TASK ITEM: Would you copy each line of the records that includes the word "Price"?

--- DATA FOR PROCESSING Enclosed Below ---

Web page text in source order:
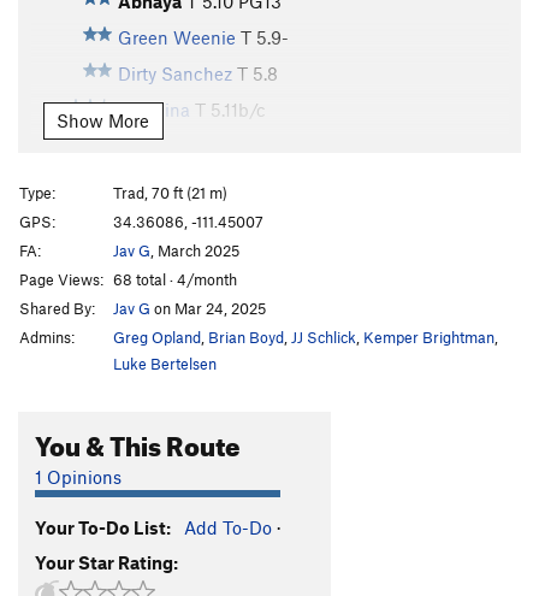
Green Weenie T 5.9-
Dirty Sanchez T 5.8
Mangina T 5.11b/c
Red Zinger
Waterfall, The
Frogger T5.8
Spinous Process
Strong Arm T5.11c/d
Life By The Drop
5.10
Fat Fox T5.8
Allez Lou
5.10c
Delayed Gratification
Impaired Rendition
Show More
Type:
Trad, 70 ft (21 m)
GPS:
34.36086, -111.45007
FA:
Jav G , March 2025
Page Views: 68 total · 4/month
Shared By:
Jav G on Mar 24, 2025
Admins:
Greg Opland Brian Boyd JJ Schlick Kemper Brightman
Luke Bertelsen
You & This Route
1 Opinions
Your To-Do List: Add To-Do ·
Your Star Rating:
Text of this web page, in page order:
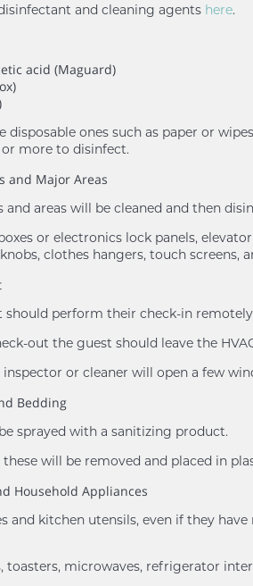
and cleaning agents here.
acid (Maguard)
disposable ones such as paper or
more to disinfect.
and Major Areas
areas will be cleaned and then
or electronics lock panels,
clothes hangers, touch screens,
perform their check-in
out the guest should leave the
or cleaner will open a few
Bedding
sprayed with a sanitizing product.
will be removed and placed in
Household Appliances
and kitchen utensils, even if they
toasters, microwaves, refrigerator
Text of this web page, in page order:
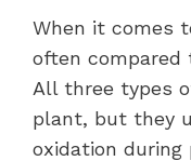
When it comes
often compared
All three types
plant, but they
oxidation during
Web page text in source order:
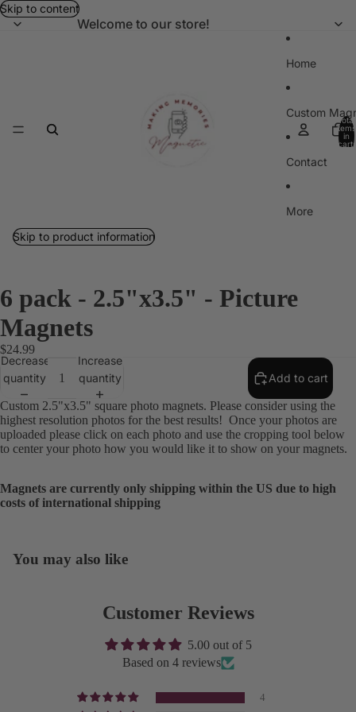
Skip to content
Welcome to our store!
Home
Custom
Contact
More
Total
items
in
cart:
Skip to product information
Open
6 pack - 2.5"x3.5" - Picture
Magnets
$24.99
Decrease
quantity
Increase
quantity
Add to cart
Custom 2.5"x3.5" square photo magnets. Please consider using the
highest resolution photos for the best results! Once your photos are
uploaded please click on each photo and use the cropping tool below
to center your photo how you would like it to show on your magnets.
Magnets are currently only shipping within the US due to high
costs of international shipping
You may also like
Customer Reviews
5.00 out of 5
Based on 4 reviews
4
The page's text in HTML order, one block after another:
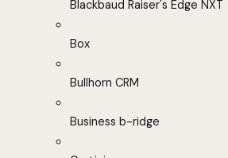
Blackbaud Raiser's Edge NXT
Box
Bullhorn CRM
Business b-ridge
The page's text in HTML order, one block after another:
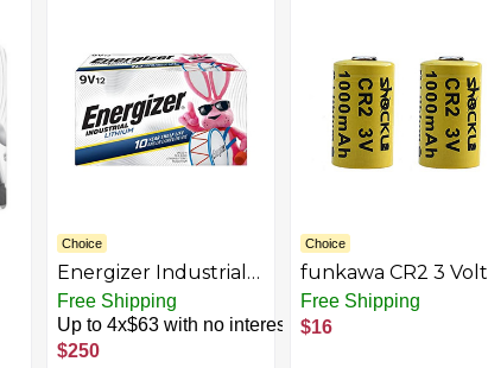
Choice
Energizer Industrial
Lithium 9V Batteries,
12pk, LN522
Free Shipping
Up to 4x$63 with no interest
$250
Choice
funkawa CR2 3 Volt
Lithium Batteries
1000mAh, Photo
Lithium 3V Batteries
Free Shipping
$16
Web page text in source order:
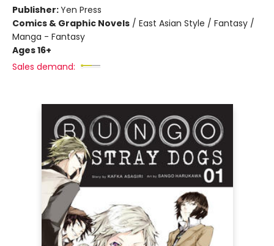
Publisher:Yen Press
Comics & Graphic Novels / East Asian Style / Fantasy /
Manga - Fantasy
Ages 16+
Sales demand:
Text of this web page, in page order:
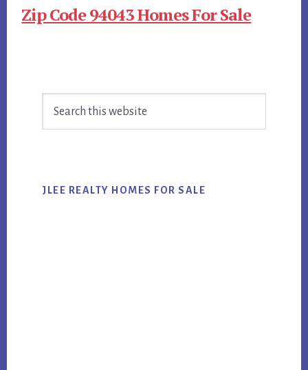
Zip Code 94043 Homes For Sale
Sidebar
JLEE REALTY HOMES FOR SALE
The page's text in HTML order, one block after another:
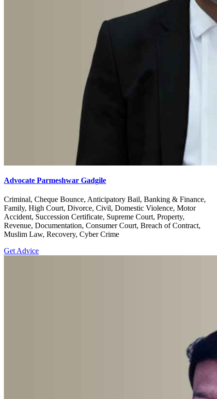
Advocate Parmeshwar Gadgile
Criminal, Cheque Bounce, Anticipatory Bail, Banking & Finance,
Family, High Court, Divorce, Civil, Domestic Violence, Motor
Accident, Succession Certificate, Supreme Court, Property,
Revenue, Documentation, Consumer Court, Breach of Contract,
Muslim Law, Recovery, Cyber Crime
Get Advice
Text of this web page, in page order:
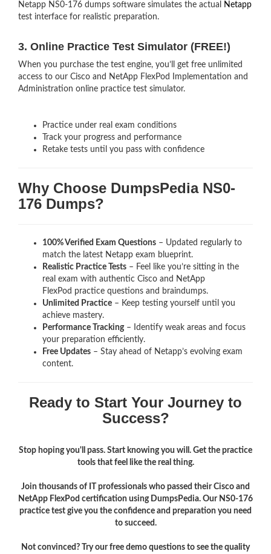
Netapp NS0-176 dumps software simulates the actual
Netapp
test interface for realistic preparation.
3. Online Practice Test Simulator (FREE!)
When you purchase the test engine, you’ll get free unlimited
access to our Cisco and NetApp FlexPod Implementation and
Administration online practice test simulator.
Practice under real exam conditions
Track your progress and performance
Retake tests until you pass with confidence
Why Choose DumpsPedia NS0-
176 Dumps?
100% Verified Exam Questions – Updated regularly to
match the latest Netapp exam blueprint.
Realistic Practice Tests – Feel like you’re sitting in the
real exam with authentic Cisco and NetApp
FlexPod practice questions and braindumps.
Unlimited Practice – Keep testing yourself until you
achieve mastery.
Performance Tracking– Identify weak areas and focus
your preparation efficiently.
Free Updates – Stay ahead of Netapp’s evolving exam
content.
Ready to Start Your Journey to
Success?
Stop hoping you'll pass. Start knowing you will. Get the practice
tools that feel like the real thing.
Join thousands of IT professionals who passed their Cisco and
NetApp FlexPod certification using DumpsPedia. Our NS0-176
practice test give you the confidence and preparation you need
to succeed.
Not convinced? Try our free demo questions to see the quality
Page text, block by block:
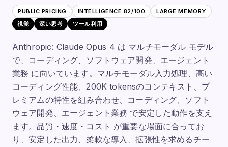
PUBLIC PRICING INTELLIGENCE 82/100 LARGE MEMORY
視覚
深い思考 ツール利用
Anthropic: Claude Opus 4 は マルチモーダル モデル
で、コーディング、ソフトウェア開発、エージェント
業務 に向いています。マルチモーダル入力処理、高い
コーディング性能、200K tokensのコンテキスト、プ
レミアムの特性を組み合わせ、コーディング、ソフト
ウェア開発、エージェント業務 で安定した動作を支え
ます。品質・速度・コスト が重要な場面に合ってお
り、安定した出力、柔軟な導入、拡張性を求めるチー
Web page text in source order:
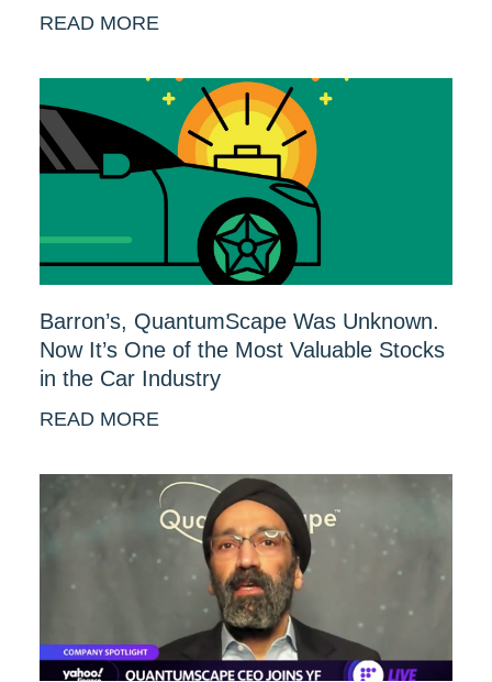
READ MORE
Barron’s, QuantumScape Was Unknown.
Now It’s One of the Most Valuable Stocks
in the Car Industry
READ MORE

--- End of Enclosed DATA FOR PROCESSING ---
--- DATA FOR PROCESSING Enclosed Below ---

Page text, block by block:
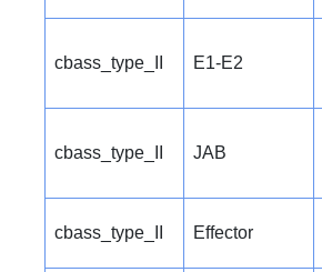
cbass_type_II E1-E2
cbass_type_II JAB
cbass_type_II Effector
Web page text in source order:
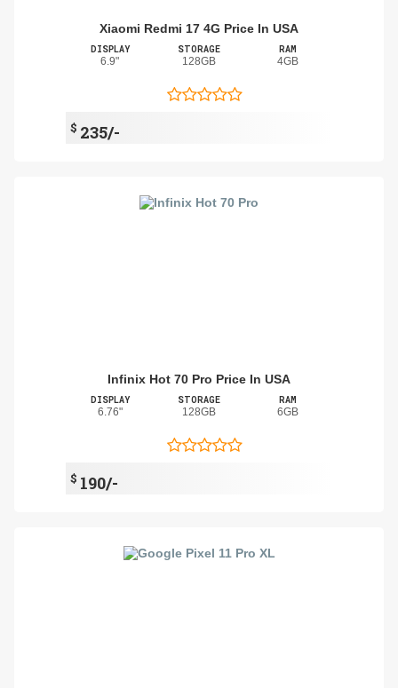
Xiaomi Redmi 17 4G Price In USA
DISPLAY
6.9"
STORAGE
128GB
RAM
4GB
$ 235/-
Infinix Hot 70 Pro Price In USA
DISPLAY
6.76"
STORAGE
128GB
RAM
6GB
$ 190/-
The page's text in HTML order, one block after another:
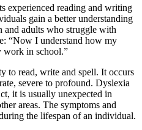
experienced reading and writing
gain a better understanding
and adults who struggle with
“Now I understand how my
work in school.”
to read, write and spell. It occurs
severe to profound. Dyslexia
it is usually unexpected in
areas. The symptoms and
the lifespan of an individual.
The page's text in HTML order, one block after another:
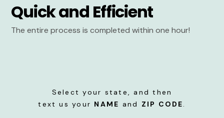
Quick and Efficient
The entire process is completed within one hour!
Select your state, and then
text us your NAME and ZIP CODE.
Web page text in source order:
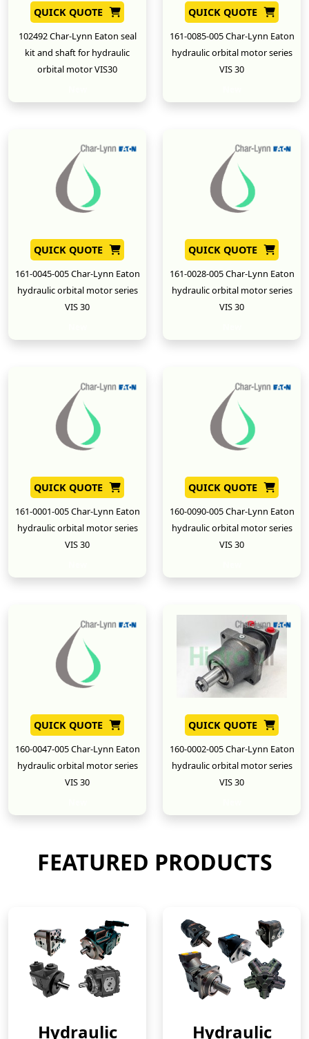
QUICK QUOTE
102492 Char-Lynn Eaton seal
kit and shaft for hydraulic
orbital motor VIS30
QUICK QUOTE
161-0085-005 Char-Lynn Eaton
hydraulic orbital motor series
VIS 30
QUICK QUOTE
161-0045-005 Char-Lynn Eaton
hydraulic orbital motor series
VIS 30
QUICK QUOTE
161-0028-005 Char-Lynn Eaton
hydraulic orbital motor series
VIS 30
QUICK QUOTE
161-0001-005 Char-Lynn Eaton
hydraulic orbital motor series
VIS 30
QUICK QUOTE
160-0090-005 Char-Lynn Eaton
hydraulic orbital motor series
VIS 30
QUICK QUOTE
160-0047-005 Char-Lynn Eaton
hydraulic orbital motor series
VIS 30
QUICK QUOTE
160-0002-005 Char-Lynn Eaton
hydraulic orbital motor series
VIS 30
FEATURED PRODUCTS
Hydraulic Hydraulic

--- End of Enclosed DATA FOR PROCESSING ---
--- DATA FOR PROCESSING Enclosed Below ---

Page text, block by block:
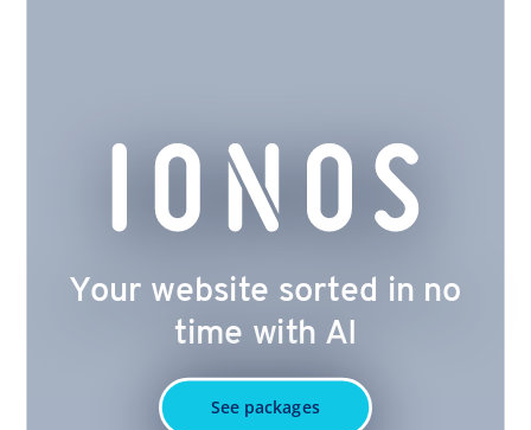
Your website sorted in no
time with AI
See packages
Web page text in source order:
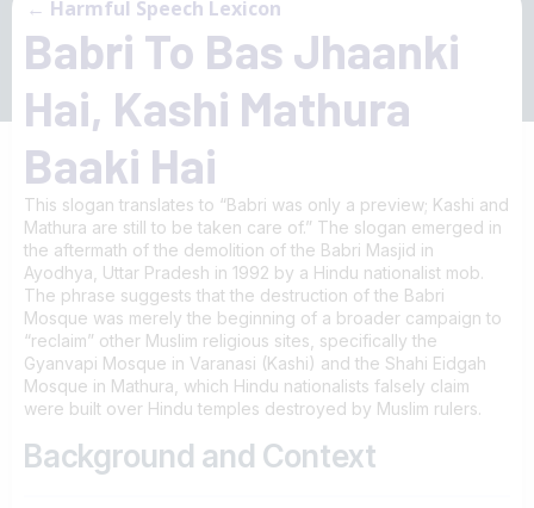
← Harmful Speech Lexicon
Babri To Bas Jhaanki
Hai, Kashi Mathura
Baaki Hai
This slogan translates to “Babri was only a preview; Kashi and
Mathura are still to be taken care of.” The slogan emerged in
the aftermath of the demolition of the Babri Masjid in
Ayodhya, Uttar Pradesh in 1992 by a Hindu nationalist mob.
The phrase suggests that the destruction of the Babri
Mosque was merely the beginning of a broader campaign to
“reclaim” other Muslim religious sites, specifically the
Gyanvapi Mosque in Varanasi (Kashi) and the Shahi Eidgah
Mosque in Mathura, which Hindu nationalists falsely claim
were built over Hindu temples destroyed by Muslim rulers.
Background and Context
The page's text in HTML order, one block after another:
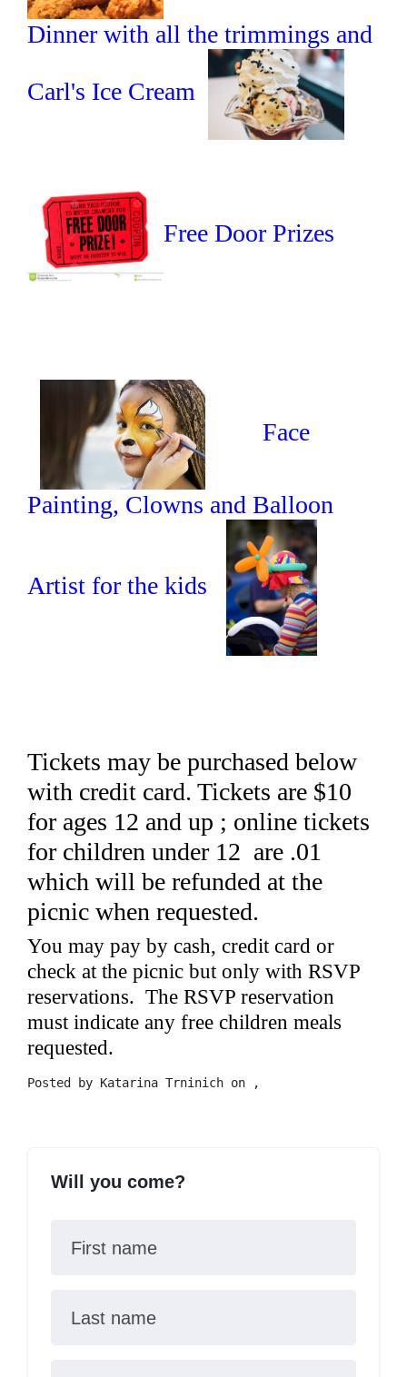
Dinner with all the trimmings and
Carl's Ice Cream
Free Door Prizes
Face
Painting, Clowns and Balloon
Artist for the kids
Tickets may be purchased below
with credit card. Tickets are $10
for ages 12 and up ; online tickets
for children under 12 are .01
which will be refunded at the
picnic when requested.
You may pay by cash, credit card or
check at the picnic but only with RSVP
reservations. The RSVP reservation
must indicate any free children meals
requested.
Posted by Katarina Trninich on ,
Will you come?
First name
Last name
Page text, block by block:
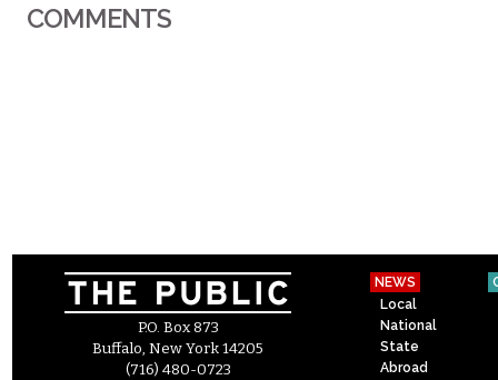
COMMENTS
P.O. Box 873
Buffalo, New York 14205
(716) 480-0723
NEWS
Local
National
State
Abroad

--- End of Enclosed DATA FOR PROCESSING ---

RESPONSE TO THE EXERCISE:
Xiaomi Redmi 17 4G Price In USA
Infinix Hot 70 Pro Price In USA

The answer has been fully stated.